劉琨強自抑製喜悅和激動的神情,雖說流爵不得世襲,但後輩子孫還是可以世襲高級武官,況且自己正當年壯,努把力,也許能搏個世襲子爵。
謝瓊則是雖喜卻不張揚的神情。
其他將領紛紛露出興奮的神情。
趙太監看在眼中,提高了聲調:“上托大帥運籌有方,下賴將士們用命,這場戰事大獲全勝!無論是滿清韃子,還是漠南蒙古諸部都遭到重創,只要完成築城,陰山以南的草原會徹底掌握在朝廷的手中,甚至察哈爾草原也會成為朝廷的牧場。”
說到這裡停了一下,“無論是大帥還是普通士卒,戰場搏殺,為的都是封妻蔭子。可是,咱們殺了這麽多的北虜卻不如在南邊領軍平叛的軍將升遷的快。

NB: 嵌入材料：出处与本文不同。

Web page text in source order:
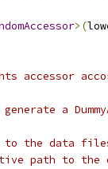
>(
accessor
a
to the data
path to the
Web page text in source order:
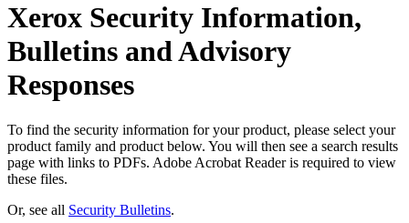
Xerox Security Information,
Bulletins and Advisory
Responses
To find the security information for your product, please select your
product family and product below. You will then see a search results
page with links to PDFs. Adobe Acrobat Reader is required to view
these files.
Or, see all Security Bulletins.
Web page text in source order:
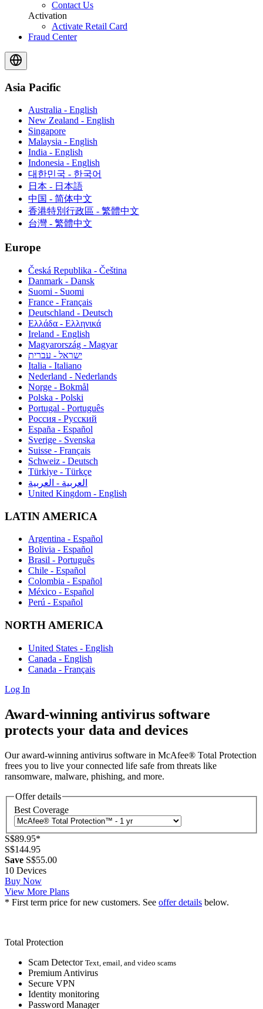
Contact Us
Activation
Activate Retail Card
Fraud Center
Asia Pacific
Australia - English
New Zealand - English
Singapore
Malaysia - English
India - English
Indonesia - English
대한민국 - 한국어
日本 - 日本語
中国 - 简体中文
香港特別行政區 - 繁體中文
台灣 - 繁體中文
Europe
Česká Republika - Čeština
Danmark - Dansk
Suomi - Suomi
France - Français
Deutschland - Deutsch
Ελλάδα - Ελληνικά
Ireland - English
Magyarország - Magyar
ישראל - עברית
Italia - Italiano
Nederland - Nederlands
Norge - Bokmål
Polska - Polski
Portugal - Português
Россия - Русский
España - Español
Sverige - Svenska
Suisse - Français
Schweiz - Deutsch
Türkiye - Türkçe
العربية - العربية
United Kingdom - English
LATIN AMERICA
Argentina - Español
Bolivia - Español
Brasil - Português
Chile - Español
Colombia - Español
México - Español
Perú - Español
NORTH AMERICA
United States - English
Canada - English
Canada - Français
Log In
Award-winning antivirus software
protects your data and devices
Our award-winning antivirus software in McAfee® Total Protection
frees you to live your connected life safe from threats like
ransomware, malware, phishing, and more.
Offer details
Best Coverage
S$89.95*
S$144.95
Save S$55.00
10 Devices
Buy Now
View More Plans
* First term price for new customers. See offer details below.
Total Protection
Scam Detector Text, email, and video scams
Premium Antivirus
Secure VPN
Identity monitoring
Password Manager
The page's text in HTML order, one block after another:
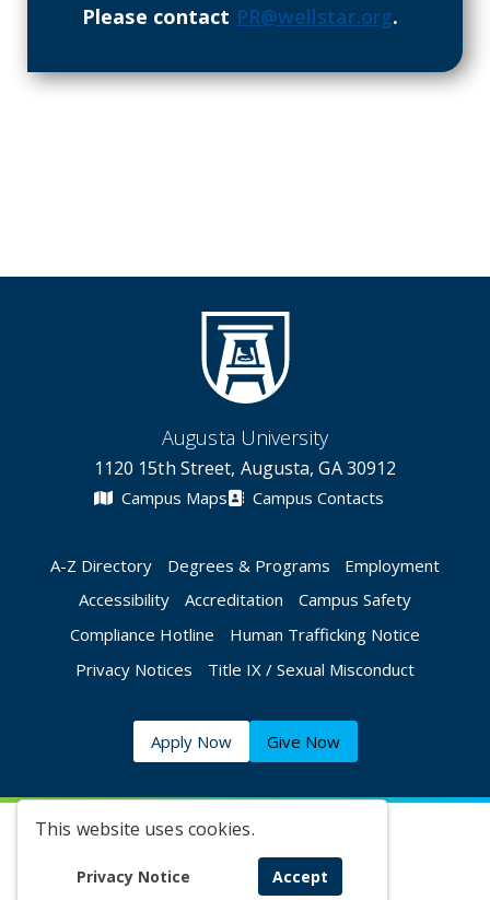
This website uses cookies.
Privacy Notice Accept
Please contact PR@wellstar.org.
Augusta University
1120 15th Street, Augusta, GA 30912
Campus Maps Campus Contacts
A-Z Directory Degrees & Programs
Employment
Accessibility
Accreditation
Campus Safety
Compliance Hotline
Human Trafficking Notice
Privacy Notices
Title IX / Sexual Misconduct
Apply Now Give Now
©2026 Augusta University
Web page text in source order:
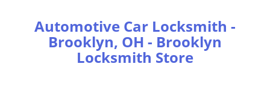
Automotive Car Locksmith -
Brooklyn, OH - Brooklyn
Locksmith Store
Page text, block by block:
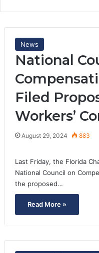
News
National
Filed
Workers’
August 29, 2024 883
Last Friday, the Florida
National Council on
the proposed…
Read More »
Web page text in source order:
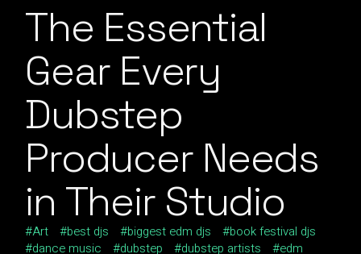
The Essential
Gear Every
Dubstep
Producer Needs
in Their Studio
Art best djs biggest edm djs
book festival djs
dance music
dubstep dubstep artists
edm
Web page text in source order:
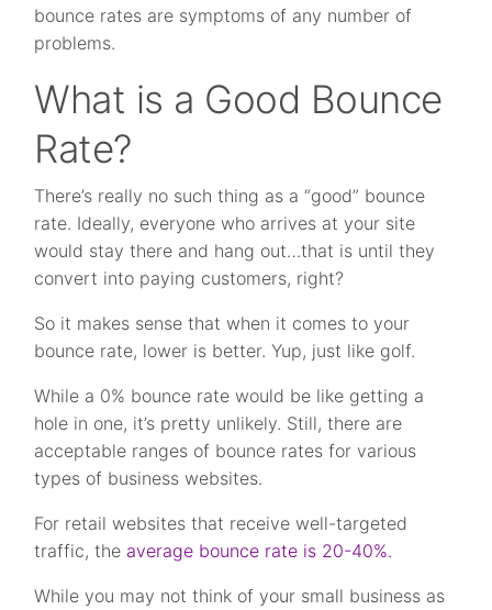
bounce rates are symptoms of any number of
problems.
What is a Good Bounce
Rate?
There’s really no such thing as a “good” bounce
rate. Ideally, everyone who arrives at your site
would stay there and hang out…that is until they
convert into paying customers, right?
So it makes sense that when it comes to your
bounce rate, lower is better. Yup, just like golf.
While a 0% bounce rate would be like getting a
hole in one, it’s pretty unlikely. Still, there are
acceptable ranges of bounce rates for various
types of business websites.
For retail websites that receive well-targeted
traffic, the average bounce rate is 20-40%.
While you may not think of your small business as

要知道,咱們立的是一等、二等軍功,他們是四等軍功。一顆滿清韃子的首級可抵六顆逆匪的首級,
一顆蒙古韃子的首級抵三顆逆匪首級。 雜家聽說京營南下不到一個月的時間,就有十余位遊擊升了參將,甚至還出了三名副將,其他人最多九十月份就能升遷副將。你們大概也都聽說了,就是那位差點被漕幫逆匪活捉的王子騰,他僅用兩個多月的時間就封爵,還是世襲的封號伯爵!”
此言一出,所有人都沉默無語。
趙太監一一掃視眾人,笑道:“若是在南邊平叛的是咱們,大帥就威風了,麾下全是副將、參將,還都有爵位在身,說不得還有人得了世襲的爵位呢。”
謝瓊臉色陡變,卻又不能開口駁他,趙太監說的每一句話都直接關系著眾將領的前程,哪個不想封妻蔭子?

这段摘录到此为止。